• WORK INSTRUCTIONS: Return all of the data that follows precisely, leaving every image out.

[Recorded data]
● ● ● ●

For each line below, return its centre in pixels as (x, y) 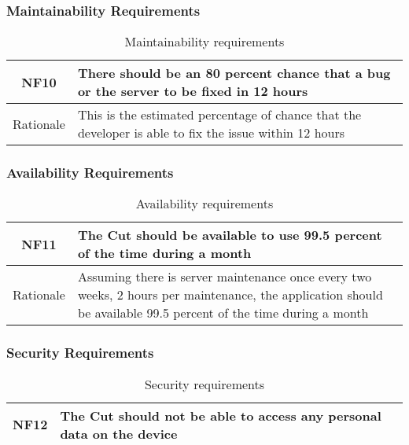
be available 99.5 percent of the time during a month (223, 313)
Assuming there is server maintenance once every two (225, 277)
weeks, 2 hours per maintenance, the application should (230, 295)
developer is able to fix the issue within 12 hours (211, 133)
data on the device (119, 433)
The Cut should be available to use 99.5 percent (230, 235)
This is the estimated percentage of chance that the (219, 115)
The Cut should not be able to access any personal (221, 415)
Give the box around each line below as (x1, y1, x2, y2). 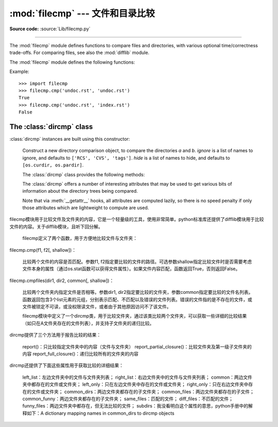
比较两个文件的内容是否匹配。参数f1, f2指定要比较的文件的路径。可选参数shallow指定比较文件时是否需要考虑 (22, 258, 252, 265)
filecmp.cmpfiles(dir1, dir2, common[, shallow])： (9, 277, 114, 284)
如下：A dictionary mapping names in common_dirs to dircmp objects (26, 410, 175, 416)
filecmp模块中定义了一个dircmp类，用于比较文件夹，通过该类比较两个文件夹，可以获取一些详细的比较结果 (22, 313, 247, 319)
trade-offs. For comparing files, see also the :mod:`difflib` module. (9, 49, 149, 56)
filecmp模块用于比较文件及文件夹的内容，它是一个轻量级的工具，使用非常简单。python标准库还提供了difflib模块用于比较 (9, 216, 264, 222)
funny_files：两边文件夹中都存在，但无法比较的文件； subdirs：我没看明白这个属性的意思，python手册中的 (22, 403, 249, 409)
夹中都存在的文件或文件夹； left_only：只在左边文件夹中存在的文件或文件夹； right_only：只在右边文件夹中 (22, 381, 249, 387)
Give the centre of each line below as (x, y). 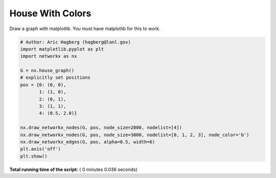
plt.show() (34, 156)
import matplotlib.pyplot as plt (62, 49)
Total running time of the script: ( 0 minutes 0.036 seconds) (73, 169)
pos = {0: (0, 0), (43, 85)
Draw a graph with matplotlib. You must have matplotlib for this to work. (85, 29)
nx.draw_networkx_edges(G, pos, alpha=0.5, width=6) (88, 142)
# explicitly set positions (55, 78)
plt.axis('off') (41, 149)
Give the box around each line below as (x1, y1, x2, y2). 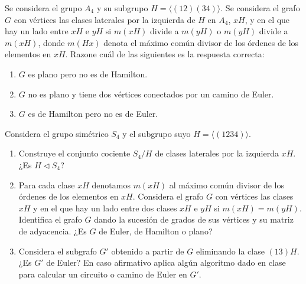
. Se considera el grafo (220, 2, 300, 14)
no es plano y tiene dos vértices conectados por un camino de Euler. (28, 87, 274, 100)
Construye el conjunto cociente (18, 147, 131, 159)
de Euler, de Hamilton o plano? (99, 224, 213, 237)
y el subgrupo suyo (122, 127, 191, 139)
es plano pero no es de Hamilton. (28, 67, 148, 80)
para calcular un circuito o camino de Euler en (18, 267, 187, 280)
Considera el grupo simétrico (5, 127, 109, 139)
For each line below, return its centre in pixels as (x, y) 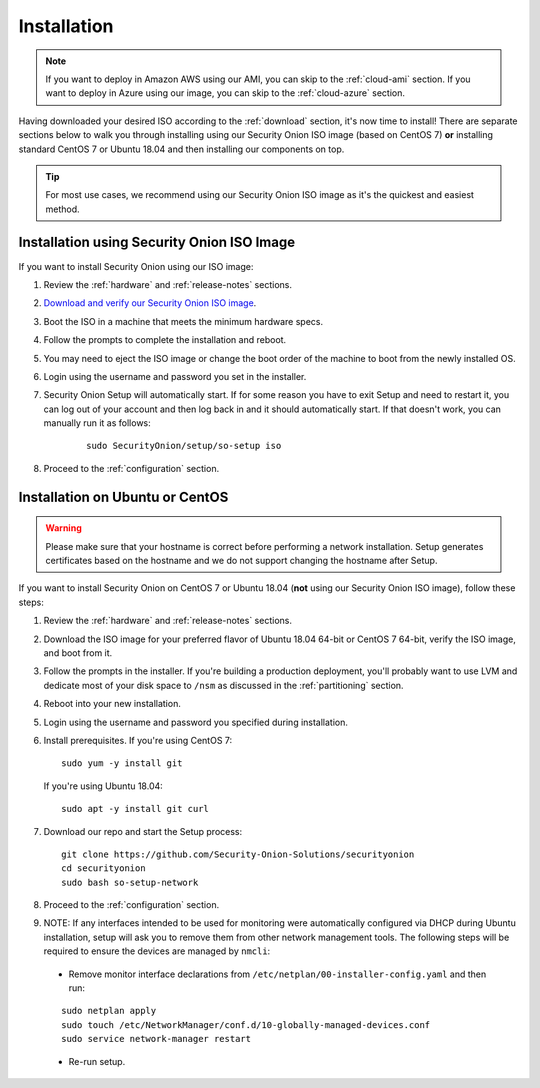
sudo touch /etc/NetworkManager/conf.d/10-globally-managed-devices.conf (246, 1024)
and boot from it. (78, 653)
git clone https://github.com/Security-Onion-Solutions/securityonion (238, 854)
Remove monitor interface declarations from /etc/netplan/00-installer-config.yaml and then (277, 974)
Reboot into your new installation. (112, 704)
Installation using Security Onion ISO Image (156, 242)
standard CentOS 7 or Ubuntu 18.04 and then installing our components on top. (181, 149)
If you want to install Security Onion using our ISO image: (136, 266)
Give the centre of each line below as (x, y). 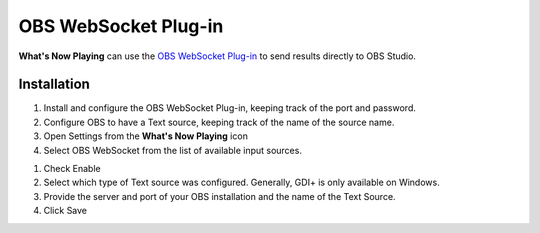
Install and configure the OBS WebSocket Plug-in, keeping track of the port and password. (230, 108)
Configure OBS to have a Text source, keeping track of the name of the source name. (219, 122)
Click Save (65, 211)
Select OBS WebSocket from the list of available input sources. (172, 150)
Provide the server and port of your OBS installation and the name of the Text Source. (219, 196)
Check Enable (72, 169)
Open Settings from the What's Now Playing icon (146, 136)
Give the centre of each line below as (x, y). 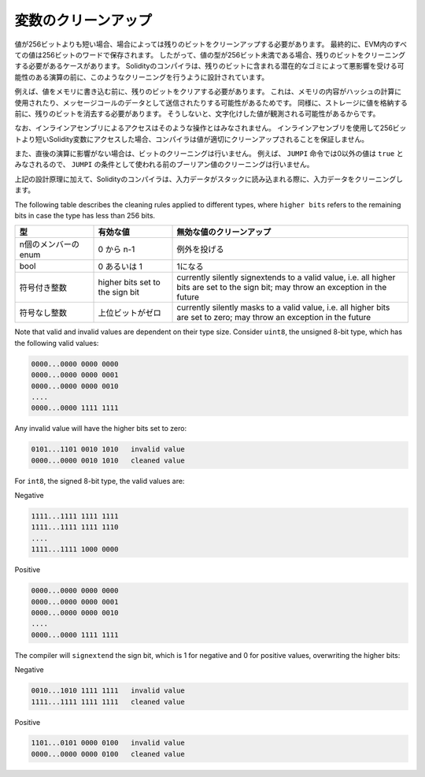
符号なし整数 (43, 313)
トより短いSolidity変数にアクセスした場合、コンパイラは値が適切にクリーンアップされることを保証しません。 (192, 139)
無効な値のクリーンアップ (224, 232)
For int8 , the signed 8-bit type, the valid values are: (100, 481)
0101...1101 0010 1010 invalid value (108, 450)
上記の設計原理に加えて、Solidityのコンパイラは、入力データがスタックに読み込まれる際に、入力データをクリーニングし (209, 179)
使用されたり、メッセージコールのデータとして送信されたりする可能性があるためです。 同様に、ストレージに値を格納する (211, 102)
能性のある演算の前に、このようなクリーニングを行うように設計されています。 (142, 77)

● ● ● ●

• RESULT OF THE EXERCISE:
For each line below, return its centre in pixels as (x, y) 
be available 99.5 percent of the time during a month (223, 313)
Assuming there is server maintenance once every two (225, 277)
weeks, 2 hours per maintenance, the application should (230, 295)
developer is able to fix the issue within 12 hours (211, 133)
data on the device (119, 433)
The Cut should be available to use 99.5 percent (230, 235)
This is the estimated percentage of chance that the (219, 115)
The Cut should not be able to access any personal (221, 415)
Give the box around each line below as (x1, y1, x2, y2). 
比较两个文件的内容是否匹配。参数f1, f2指定要比较的文件的路径。可选参数shallow指定比较文件时是否需要考虑 (22, 258, 252, 265)
filecmp.cmpfiles(dir1, dir2, common[, shallow])： (9, 277, 114, 284)
如下：A dictionary mapping names in common_dirs to dircmp objects (26, 410, 175, 416)
filecmp模块中定义了一个dircmp类，用于比较文件夹，通过该类比较两个文件夹，可以获取一些详细的比较结果 (22, 313, 247, 319)
trade-offs. For comparing files, see also the :mod:`difflib` module. (9, 49, 149, 56)
filecmp模块用于比较文件及文件夹的内容，它是一个轻量级的工具，使用非常简单。python标准库还提供了difflib模块用于比较 (9, 216, 264, 222)
funny_files：两边文件夹中都存在，但无法比较的文件； subdirs：我没看明白这个属性的意思，python手册中的 (22, 403, 249, 409)
夹中都存在的文件或文件夹； left_only：只在左边文件夹中存在的文件或文件夹； right_only：只在右边文件夹中 (22, 381, 249, 387)
Give the centre of each line below as (x, y). 
plt.show() (34, 156)
import matplotlib.pyplot as plt (62, 49)
Total running time of the script: ( 0 minutes 0.036 seconds) (73, 169)
pos = {0: (0, 0), (43, 85)
Draw a graph with matplotlib. You must have matplotlib for this to work. (85, 29)
nx.draw_networkx_edges(G, pos, alpha=0.5, width=6) (88, 142)
# explicitly set positions (55, 78)
plt.axis('off') (41, 149)
Give the box around each line below as (x1, y1, x2, y2). 
. Se considera el grafo (220, 2, 300, 14)
no es plano y tiene dos vértices conectados por un camino de Euler. (28, 87, 274, 100)
Construye el conjunto cociente (18, 147, 131, 159)
de Euler, de Hamilton o plano? (99, 224, 213, 237)
y el subgrupo suyo (122, 127, 191, 139)
es plano pero no es de Hamilton. (28, 67, 148, 80)
para calcular un circuito o camino de Euler en (18, 267, 187, 280)
Considera el grupo simétrico (5, 127, 109, 139)
For each line below, return its centre in pixels as (x, y) 
sudo touch /etc/NetworkManager/conf.d/10-globally-managed-devices.conf (246, 1024)
and boot from it. (78, 653)
git clone https://github.com/Security-Onion-Solutions/securityonion (238, 854)
Remove monitor interface declarations from /etc/netplan/00-installer-config.yaml and then (277, 974)
Reboot into your new installation. (112, 704)
Installation using Security Onion ISO Image (156, 242)
standard CentOS 7 or Ubuntu 18.04 and then installing our components on top. (181, 149)
If you want to install Security Onion using our ISO image: (136, 266)
Give the centre of each line below as (x, y). 
Install and configure the OBS WebSocket Plug-in, keeping track of the port and password. (230, 108)
Configure OBS to have a Text source, keeping track of the name of the source name. (219, 122)
Click Save (65, 211)
Select OBS WebSocket from the list of available input sources. (172, 150)
Provide the server and port of your OBS installation and the name of the Text Source. (219, 196)
Check Enable (72, 169)
Open Settings from the What's Now Playing icon (146, 136)
Give the centre of each line below as (x, y). 
符号なし整数 (43, 313)
トより短いSolidity変数にアクセスした場合、コンパイラは値が適切にクリーンアップされることを保証しません。 (192, 139)
無効な値のクリーンアップ (224, 232)
For int8 , the signed 8-bit type, the valid values are: (100, 481)
0101...1101 0010 1010 invalid value (108, 450)
上記の設計原理に加えて、Solidityのコンパイラは、入力データがスタックに読み込まれる際に、入力データをクリーニングし (209, 179)
使用されたり、メッセージコールのデータとして送信されたりする可能性があるためです。 同様に、ストレージに値を格納する (211, 102)
能性のある演算の前に、このようなクリーニングを行うように設計されています。 (142, 77)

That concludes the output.